Du côté de l’élevage laitier, le projet souhaitait évaluer les modes d’alimentation et les pratiques sanitaires capables d’optimiser la santé et le bien-être des animaux, et de réduire l’incidence des mastites et l’usage associé des antibiotiques. Les partenaires du projet ont aussi identifié les régimes alimentaires qui favorisent la production d’un lait plus riche en acides gras et en antioxydants, et par conséquent d’une «plus grande valeur nutritionnelle».

Dans les élevages de volailles et de porcs, le principal problème est celui de la santé des animaux. Les partenaires du projet se sont considérablement investis dans l’évaluation de traitements alternatifs, par exemple des herbes médicinales pour gérer les agents pathogènes gastro-intestinaux et les parasites.

L’enquête menée auprès des consommateurs a souligné l’importance pour ces derniers de l’innocuité des aliments. Ainsi, l’équipe a réalisé des évaluations détaillées des risques sur le transfert des agents pathogènes intestinaux, des mycotoxines et des contaminations par les métaux lourds, dans les systèmes d’agriculture biologique ou à faible niveau d’intrants.

Ces études ont révélé qu’en matière de sécurité alimentaire, il n’existe pas de différence significative entre l’agriculture conventionnelle et celle à faible niveau d’intrants. Dans certains cas, les risques sont même inférieurs pour l’agriculture biologique ou à faible niveau d’intrants.

Par exemple, le risque de contamination des porcs par les salmonelles de leurs lisiers est inférieur dans les élevages biologiques et les élevages conventionnels en liberté. Par ailleurs, le taux de métaux lourds dans certaines cultures fertilisées avec du compost de fumier est plus faible que dans les cultures traitées avec des engrais minéraux.

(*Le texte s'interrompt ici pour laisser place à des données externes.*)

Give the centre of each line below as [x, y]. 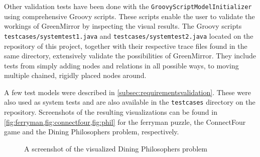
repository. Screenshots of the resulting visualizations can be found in [111, 112]
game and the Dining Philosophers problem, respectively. [92, 132]
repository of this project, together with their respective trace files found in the [126, 46]
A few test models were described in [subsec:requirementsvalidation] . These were [127, 92]
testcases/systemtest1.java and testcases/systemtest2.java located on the [129, 35]
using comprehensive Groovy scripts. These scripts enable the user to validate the [129, 16]
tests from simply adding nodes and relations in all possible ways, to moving [121, 65]
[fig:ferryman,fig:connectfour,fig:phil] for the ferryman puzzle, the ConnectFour [125, 122]
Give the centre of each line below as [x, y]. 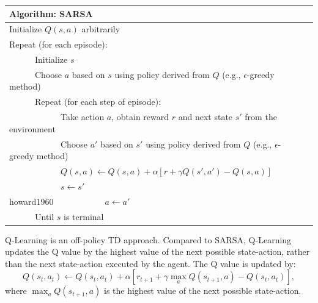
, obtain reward [140, 117]
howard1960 [31, 201]
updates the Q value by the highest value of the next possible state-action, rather [157, 251]
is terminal [84, 216]
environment [32, 128]
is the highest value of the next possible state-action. [202, 291]
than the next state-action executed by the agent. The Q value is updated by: [150, 263]
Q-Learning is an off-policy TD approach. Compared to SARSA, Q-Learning [148, 239]
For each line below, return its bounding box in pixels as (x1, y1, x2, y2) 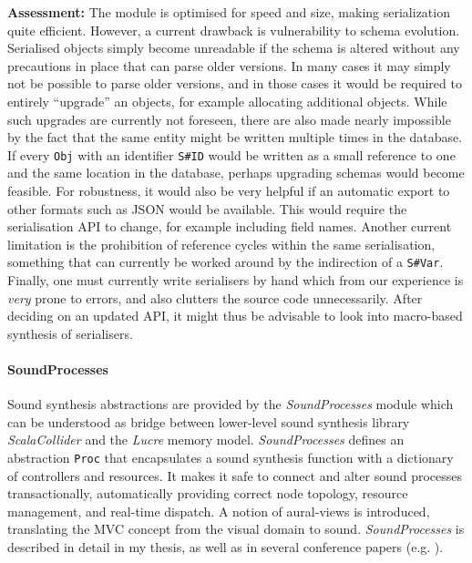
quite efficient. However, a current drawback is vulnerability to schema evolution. (7, 20, 460, 39)
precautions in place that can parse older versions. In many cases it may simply (7, 56, 451, 75)
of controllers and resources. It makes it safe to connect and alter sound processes (7, 466, 463, 485)
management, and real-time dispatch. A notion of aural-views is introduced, (7, 501, 430, 520)
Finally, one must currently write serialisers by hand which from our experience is (7, 271, 464, 290)
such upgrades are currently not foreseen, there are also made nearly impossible (7, 109, 451, 128)
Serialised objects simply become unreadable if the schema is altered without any (7, 38, 460, 57)
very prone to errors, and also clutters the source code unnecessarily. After (7, 288, 423, 307)
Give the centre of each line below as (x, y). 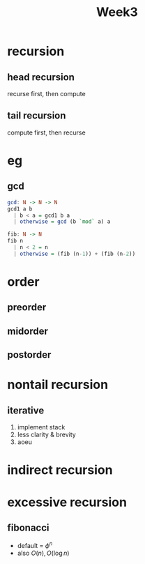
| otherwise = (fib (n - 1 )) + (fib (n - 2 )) (75, 254)
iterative (26, 410)
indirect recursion (60, 470)
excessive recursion (67, 502)
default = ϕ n (35, 545)
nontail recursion (58, 385)
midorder (28, 331)
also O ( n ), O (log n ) (43, 553)
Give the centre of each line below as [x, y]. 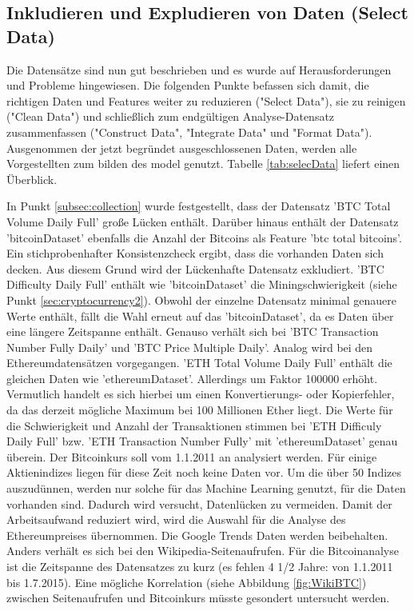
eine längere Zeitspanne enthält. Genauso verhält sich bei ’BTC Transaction [193, 331]
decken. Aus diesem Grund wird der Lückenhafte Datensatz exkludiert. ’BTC [195, 268]
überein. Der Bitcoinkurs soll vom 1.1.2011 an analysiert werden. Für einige [192, 456]
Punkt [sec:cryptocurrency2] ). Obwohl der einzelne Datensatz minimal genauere [202, 300]
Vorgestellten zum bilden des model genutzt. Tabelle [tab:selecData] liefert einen [203, 164]
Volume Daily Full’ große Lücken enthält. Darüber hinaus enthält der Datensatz [203, 221]
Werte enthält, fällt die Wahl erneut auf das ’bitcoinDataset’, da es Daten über [200, 315]
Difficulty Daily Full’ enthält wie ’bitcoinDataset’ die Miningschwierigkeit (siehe [202, 284]
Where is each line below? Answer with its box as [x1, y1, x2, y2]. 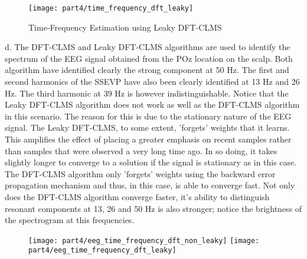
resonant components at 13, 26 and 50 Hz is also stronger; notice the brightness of [5, 202, 302, 214]
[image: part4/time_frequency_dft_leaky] [28, 4, 194, 12]
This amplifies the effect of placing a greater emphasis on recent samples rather [5, 133, 292, 145]
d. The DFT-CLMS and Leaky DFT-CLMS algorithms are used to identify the [5, 41, 290, 53]
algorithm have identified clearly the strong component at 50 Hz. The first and [5, 64, 289, 76]
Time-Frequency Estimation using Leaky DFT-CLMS [28, 21, 222, 33]
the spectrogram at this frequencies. [5, 214, 135, 226]
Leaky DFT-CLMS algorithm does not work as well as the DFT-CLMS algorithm [5, 98, 300, 111]
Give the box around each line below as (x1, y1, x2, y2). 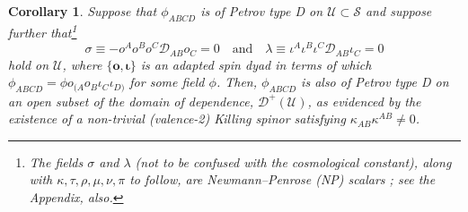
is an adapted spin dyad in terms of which (140, 55, 372, 73)
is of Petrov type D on (200, 2, 323, 20)
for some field (129, 72, 205, 91)
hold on (8, 55, 49, 73)
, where (62, 55, 102, 73)
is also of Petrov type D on (301, 72, 449, 91)
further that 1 (8, 21, 77, 42)
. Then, (216, 72, 258, 91)
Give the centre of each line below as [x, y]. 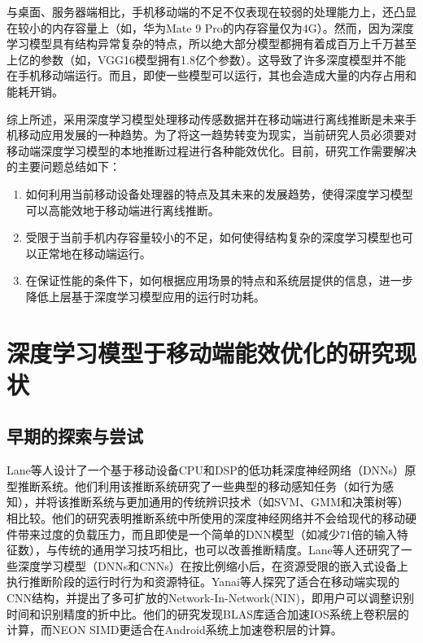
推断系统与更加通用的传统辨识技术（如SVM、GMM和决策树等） [239, 502]
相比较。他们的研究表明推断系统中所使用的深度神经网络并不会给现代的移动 [206, 518]
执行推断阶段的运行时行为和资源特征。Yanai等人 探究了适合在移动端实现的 [203, 582]
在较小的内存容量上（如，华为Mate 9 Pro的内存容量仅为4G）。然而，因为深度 [210, 27]
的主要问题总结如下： [63, 166]
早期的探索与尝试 [75, 436]
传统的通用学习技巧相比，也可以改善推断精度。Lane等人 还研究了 [229, 550]
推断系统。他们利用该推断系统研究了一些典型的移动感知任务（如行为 [200, 486]
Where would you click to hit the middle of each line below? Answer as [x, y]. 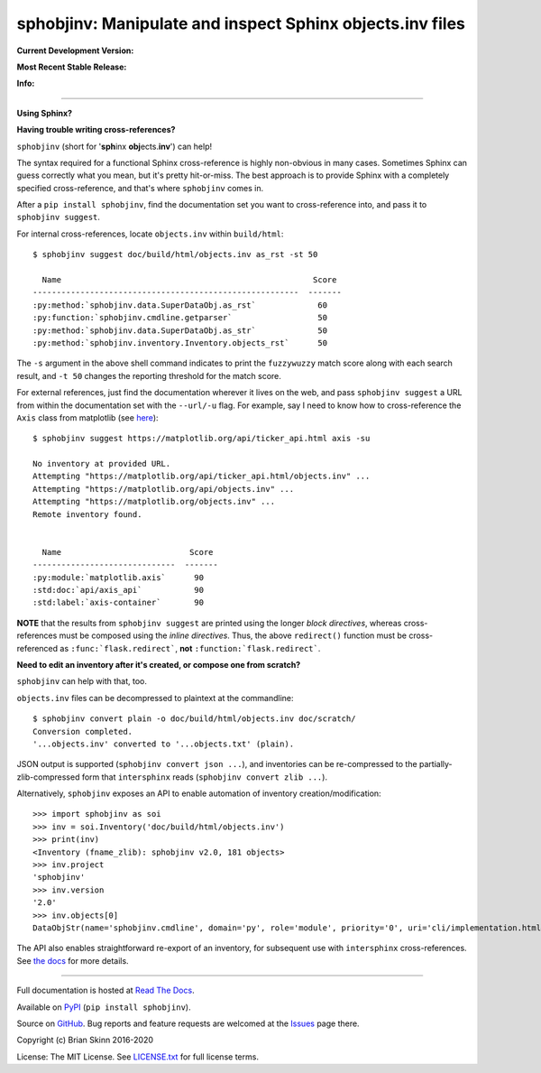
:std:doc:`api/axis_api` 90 [119, 590]
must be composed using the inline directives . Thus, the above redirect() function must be [233, 635]
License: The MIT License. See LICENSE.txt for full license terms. [138, 1057]
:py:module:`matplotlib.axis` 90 [119, 577]
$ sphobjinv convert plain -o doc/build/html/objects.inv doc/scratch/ [194, 719]
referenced [37, 648]
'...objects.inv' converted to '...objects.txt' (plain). [164, 744]
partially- [436, 764]
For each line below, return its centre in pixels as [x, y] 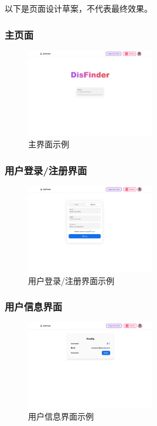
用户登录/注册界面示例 [71, 280]
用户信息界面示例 [61, 416]
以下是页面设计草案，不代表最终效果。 [78, 8]
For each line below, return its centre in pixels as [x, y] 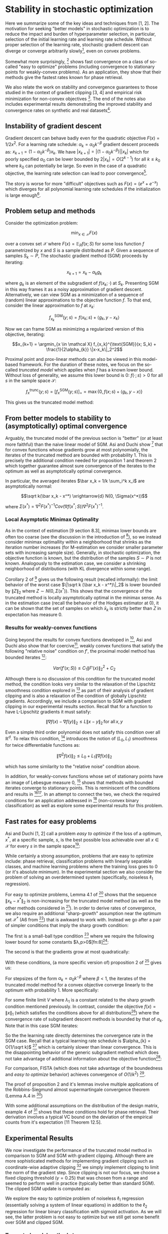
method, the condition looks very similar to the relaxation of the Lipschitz [80, 684]
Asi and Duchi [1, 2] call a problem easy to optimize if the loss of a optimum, [84, 833]
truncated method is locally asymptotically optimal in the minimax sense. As [83, 597]
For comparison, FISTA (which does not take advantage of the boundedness [84, 1068]
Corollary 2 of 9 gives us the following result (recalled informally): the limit [81, 579]
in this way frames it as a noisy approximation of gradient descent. [74, 289]
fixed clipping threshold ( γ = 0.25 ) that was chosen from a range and [76, 1178]
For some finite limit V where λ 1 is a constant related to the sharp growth [80, 1000]
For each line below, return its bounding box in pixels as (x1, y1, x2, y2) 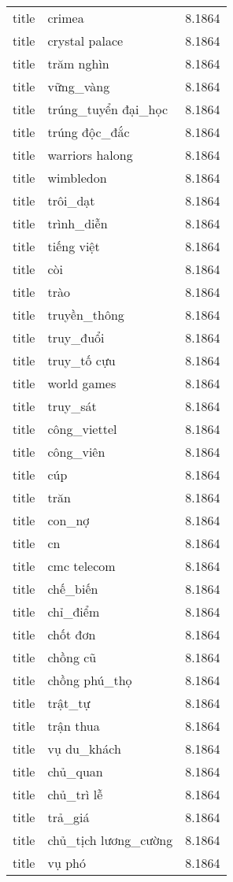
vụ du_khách (47, 739, 121, 758)
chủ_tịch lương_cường (47, 831, 173, 849)
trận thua (47, 717, 100, 735)
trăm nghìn (47, 54, 109, 72)
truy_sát (47, 397, 97, 415)
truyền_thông (47, 306, 124, 324)
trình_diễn (47, 214, 108, 232)
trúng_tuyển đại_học (47, 100, 168, 118)
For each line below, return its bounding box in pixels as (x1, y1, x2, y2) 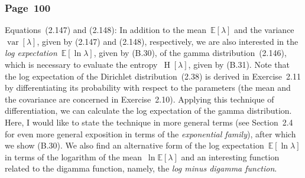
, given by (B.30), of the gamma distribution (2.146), (93, 47, 287, 59)
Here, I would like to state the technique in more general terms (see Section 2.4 (5, 116, 293, 128)
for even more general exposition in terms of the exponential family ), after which (5, 127, 296, 140)
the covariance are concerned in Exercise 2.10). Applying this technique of (5, 93, 274, 105)
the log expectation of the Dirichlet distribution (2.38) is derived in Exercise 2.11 (5, 70, 301, 82)
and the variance (234, 24, 294, 36)
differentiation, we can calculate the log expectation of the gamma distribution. (5, 104, 292, 117)
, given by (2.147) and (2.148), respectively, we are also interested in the (37, 35, 298, 47)

Faire passer l’information

Les résultats du projet se sont traduits par la rédaction de manuels visant à aider les agriculteurs à mettre en pratique dans leurs propres champs les techniques mises au point. Selon le professeur Leifert, coordinateur du QLIF, les connaissances acquises au cours de ce projet et les résultats des projets connexes peuvent servir à créer une stratégie européenne de production alimentaire. Cette stratégie pourrait contribuer à renforcer la santé publique en améliorant la nutrition et la composition des aliments, et, plus important encore, accroître la confiance des consommateurs envers les aliments produits en Europe.